Para evitar que se suiciden utilizando fragmentos de cristal, los espejos de sus cuartos de baño son de plástico. Luego hay cuadritos colgados de la pared de sus habitaciones, con su marco y su lámina de vidrio, ya sabeis cómo son los cuadros, y sí podrían romper ese cristal y usarlo para degollarse a sí mismos o al joven de la pústula. Pero el espejo, eso sí, es de plástico. Por seguridad. Tiene un inconveniente: el plástico no es liso y la imagen que refleja se ve bastante deformada. No soy psiquiatra, desde luego, pero ésa no me parece una idea muy brillante. Algunos pacientes se pasan horas observándose ante esos espejos de parque de atracciones, alucinados. Quizá es el modo en que se convencen de que realmente están enfermos. Un pequeño truco del doctor, para que se dejen ayudar. La pastillita de azúcar, tómela y verá qué bien le hace.
Pero los que más me gustan, con los que más hermanado me siento, son los paranoicos. Gente productiva, todo el rato elaborando hipótesis a cual más ocurrente, buscando la manera de burlar las normas que a mí me toca imponer, como joven de la pústula, celador de psiquiatría a la sazón. Es un juego, claro, polis y cacos, yo vigilo que se cumpla la norma, él busca el modo de burlarla.
Él es el tipo que se cree Star Wars, de hecho.
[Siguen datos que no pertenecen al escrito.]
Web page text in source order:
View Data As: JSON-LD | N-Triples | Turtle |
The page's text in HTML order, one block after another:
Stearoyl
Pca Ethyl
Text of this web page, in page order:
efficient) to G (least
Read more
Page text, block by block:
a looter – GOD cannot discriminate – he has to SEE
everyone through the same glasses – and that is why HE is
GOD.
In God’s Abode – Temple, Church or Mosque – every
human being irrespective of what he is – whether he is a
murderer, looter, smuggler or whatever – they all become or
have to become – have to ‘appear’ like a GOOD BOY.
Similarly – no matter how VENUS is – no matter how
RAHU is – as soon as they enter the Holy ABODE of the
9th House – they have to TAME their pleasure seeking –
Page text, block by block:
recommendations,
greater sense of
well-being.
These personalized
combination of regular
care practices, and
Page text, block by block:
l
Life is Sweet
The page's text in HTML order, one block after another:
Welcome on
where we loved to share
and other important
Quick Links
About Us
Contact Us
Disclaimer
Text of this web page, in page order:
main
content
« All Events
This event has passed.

Si no puede fumar en su cuarto, se busca el escondite más retorcido donde ocultar tres o cuatro pitillos: desenrosca la base de la pata de la cama, y los guarda en el hueco. Podría fumar en el cuarto de juegos (hay un cuarto de juegos, con una tele y revistas, y películas. Tienen La Matanza de Texas, la buena) De hecho, los pacientes de psiquiatría apenas hacen otra cosa que juntarse los 15 o 20 que son y fumar todo el día delante de la tele. Podría fumar ahí, digo, no le hace falta esconder los pitillos en su cuarto, pero ¿dónde estaría la gracia? Luego, en la hora de visitas, delante de los familiares, finge un desmayo en medio del pasillo. Tres días después intenta escapar anudando varias sábanas y descolgándolas por la ventana. La ventana no se abre del todo, está bien pensada, caben las sábanas pero no el paranoico.
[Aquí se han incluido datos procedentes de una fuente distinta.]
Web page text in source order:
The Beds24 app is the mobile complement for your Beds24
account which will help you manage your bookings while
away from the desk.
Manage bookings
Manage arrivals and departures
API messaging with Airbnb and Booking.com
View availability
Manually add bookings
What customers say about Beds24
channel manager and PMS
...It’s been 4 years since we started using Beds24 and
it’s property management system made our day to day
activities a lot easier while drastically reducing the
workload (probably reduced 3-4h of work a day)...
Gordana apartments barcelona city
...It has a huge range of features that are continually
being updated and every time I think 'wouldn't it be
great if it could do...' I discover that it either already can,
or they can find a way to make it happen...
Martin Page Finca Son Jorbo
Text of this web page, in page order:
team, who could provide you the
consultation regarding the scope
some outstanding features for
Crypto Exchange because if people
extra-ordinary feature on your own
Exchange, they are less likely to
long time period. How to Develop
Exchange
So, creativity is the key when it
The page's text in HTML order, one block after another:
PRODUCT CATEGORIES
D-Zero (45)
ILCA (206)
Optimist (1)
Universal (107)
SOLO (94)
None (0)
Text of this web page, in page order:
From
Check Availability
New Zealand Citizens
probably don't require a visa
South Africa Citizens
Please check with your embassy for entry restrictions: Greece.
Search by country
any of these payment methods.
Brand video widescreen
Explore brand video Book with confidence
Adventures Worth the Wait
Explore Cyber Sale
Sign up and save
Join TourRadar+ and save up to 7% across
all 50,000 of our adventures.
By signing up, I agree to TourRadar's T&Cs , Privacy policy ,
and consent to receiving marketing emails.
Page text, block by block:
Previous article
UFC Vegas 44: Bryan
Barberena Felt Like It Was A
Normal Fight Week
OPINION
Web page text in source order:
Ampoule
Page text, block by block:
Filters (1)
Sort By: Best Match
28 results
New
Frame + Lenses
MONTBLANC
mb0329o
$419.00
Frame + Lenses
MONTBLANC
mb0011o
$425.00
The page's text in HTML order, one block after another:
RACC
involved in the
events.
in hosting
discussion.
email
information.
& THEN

A mí me cae muy bien, pero a su compañero de cuarto le da miedo.
Y la más turbadora de todas, una rubia de ojos grandes, guapa, agresiva. No lleva bien estar en observación. Estar en observación es no poder salir del cuarto, no poder salir a fumar. Y si le da el arrebato, se le atan tobillos y muñecas a la cama, por su bien. Es el joven de la pústula quien aferra su muñeca y asegura la sujección, sintiendo un hervir muy extraño en su interior. Lleva media teta fuera del pijama, la rubia, y le mira fijamente a través de su pelo revuelto. Las enfermeras lo ven, claro, y ya no le envían más a esa planta, al joven de la pústula.